FDA calls for labeling changes, medication guides for two topical testosterone gels

The U.S. Food and Drug Administration today announced that it is requiring manufacturers of two prescription topical testosterone gel products, AndroGel 1% and Testim 1%, to include a boxed warning on the products’ labels. The agency is requiring this action after receiving reports of adverse effects in children who were inadvertently exposed to testosterone through contact with another person being treated with these products.

The gels are approved for use in men who either no longer produce testosterone or produce it in low amounts. Both products are applied once daily to the shoulders or upper arms. Only AndroGel 1% (Solvay Pharmaceuticals) is approved for application to the abdomen. Precautions in the current labels instruct users to wash their hands after using the product and to cover the treated skin with clothing.

“These drugs are approved for an important medical need, but can have serious, unintended side effects if not used properly,” said Janet Woodcock, MD, director of the FDA’s Center for Drug Evaluation and Research. “We must ensure that the adults using them are well informed about the precautions needed to protect children from secondary exposure.”

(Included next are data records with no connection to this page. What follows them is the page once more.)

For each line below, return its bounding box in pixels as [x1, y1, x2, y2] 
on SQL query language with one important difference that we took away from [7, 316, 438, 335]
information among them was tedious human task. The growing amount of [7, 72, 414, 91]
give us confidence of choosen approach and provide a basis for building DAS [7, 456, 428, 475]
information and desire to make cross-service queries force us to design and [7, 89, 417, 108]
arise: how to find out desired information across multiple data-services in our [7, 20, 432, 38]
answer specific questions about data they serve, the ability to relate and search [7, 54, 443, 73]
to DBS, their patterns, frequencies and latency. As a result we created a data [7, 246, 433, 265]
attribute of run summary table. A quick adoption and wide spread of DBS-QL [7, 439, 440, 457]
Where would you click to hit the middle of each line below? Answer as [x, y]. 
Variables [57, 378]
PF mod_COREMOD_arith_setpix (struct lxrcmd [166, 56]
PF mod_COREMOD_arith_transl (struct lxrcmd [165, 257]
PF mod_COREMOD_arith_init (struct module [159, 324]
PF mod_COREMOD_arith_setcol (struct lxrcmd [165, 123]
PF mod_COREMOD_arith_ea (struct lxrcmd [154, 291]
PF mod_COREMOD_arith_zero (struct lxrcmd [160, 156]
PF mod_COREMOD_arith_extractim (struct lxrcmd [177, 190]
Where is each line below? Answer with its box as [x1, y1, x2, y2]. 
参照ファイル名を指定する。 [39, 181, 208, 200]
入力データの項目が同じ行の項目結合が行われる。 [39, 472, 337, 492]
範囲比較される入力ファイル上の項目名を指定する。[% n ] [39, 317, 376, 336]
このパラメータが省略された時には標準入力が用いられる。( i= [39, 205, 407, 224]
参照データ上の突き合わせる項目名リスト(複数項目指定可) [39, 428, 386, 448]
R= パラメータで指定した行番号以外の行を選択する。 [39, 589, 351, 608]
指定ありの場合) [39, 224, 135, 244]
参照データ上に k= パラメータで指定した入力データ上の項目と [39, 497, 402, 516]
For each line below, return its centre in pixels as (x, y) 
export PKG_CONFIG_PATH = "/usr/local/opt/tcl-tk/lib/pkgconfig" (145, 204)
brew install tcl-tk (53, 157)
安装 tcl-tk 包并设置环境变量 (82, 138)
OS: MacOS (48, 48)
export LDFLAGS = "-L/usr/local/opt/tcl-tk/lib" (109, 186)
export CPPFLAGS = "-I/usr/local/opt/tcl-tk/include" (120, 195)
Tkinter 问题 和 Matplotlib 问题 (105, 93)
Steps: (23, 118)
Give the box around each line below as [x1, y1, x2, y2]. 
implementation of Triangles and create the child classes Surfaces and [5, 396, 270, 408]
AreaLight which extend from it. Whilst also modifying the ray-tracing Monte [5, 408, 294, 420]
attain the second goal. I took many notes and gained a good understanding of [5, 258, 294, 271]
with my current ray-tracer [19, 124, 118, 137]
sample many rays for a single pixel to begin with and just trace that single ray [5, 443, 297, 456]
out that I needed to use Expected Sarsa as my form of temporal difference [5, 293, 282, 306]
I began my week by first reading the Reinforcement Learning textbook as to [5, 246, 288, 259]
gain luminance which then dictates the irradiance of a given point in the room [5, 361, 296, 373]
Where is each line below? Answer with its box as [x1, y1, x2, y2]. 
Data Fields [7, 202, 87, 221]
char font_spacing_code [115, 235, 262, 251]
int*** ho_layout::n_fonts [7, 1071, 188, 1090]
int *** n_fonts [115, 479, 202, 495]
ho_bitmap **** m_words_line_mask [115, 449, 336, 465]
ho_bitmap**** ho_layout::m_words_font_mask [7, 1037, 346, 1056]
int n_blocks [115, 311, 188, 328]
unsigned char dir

Reported side effects of secondary exposure

Despite the currently labeled precautions, as of Dec. 1, 2008, the FDA has received reports of eight cases of secondary exposure to testosterone in children ranging in age from 9 months to 5 years. The agency has received additional reports of secondary exposure since that time and is presently reviewing them.

Of the fully reviewed cases, adverse events included inappropriate enlargement of the genitalia, premature development of pubic hair, advanced bone age, increased libido and aggressive behavior.

In most cases, the signs and symptoms regressed when the child no longer was exposed to the product. However, in a few cases, enlarged genitalia did not fully return to age-appropriate size and bone age remained modestly greater than the child’s chronological age.

In some cases, children had to undergo invasive diagnostic procedures and, in at least one case, a child was hospitalized and underwent surgery due to a delay in recognizing the underlying cause of the signs and symptoms.

In most of the cases, users of these products failed to follow appropriate use instructions, resulting in direct contact between treated skin and the child.

Required label changes

The required label changes will provide additional information about the risk of secondary exposure and the steps that should be taken to reduce this risk. The FDA also is requiring that the manufacturers of these products develop a medication guide as part of a Risk Evaluation and Mitigation Strategy to ensure that the benefits of these products continue to outweigh their potential risks.

The FDA recommends the following precautions be taken to minimize the potential for secondary exposure:

Adults who use testosterone gels should wash their hands with soap and warm water after every application;
Adults should cover the application site with clothing once the gel has dried;
Adults should wash the application site thoroughly with soap and warm water prior to any situation where skin-to-skin contact with another person is anticipated;
Children and women should avoid contact with testosterone application sites on the skin of men who use these products; and
Adults should note that use of any similar, but unapproved, products from the marketplace — including the Internet — that can result in the same serious adverse effects should be avoided.

Health care professionals and consumers may report serious adverse events or product quality problems with the use of these gels to the FDA's MedWatch Adverse Event Reporting program.